Records to use Block Start

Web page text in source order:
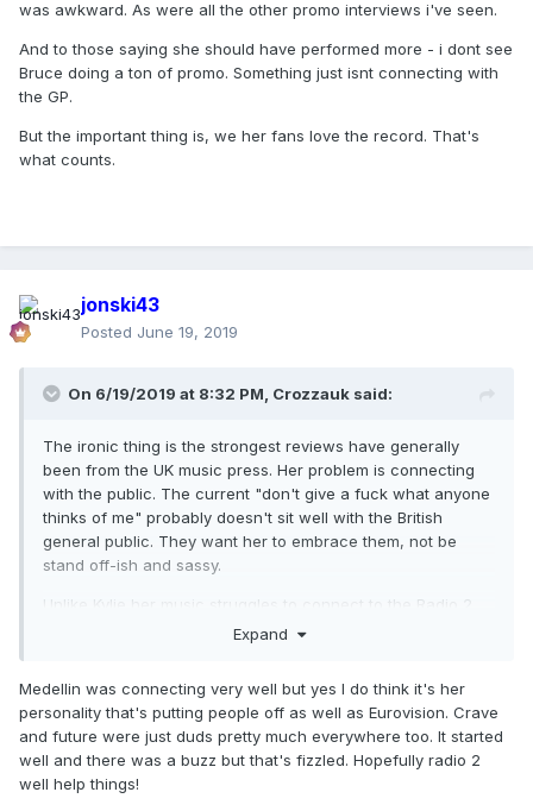
was awkward. As were all the other promo interviews i've seen.
And to those saying she should have performed more - i dont see
Bruce doing a ton of promo. Something just isnt connecting with
the GP.
But the important thing is, we her fans love the record. That's
what counts.
jonski43
Posted June 19, 2019
On 6/19/2019 at 8:32 PM, Crozzauk said:
The ironic thing is the strongest reviews have generally
been from the UK music press. Her problem is connecting
with the public. The current "don't give a fuck what anyone
thinks of me" probably doesn't sit well with the British
general public. They want her to embrace them, not be
stand off-ish and sassy.
Unlike Kylie her music struggles to connect to the Radio 2
audience, because sonically its more modern and dare i
Eurovision was a huge mis-fire. The Graham Norton
interview was awkward. As were all the other promo
interviews i've seen.
Expand
Medellin was connecting very well but yes I do think it's her
personality that's putting people off as well as Eurovision. Crave
and future were just duds pretty much everywhere too. It started
well and there was a buzz but that's fizzled. Hopefully radio 2
well help things!

Records to use Block End

» **Task details**: Your copy should hold each line above exactly and no pictures at all.

» **Written answer**:
Web page text in source order:
was awkward. As were all the other promo interviews i've seen.
And to those saying she should have performed more - i dont see
Bruce doing a ton of promo. Something just isnt connecting with
the GP.
But the important thing is, we her fans love the record. That's
what counts.
jonski43
Posted June 19, 2019
On 6/19/2019 at 8:32 PM, Crozzauk said:
The ironic thing is the strongest reviews have generally
been from the UK music press. Her problem is connecting
with the public. The current "don't give a fuck what anyone
thinks of me" probably doesn't sit well with the British
general public. They want her to embrace them, not be
stand off-ish and sassy.
Unlike Kylie her music struggles to connect to the Radio 2
audience, because sonically its more modern and dare i
Eurovision was a huge mis-fire. The Graham Norton
interview was awkward. As were all the other promo
interviews i've seen.
Expand
Medellin was connecting very well but yes I do think it's her
personality that's putting people off as well as Eurovision. Crave
and future were just duds pretty much everywhere too. It started
well and there was a buzz but that's fizzled. Hopefully radio 2
well help things!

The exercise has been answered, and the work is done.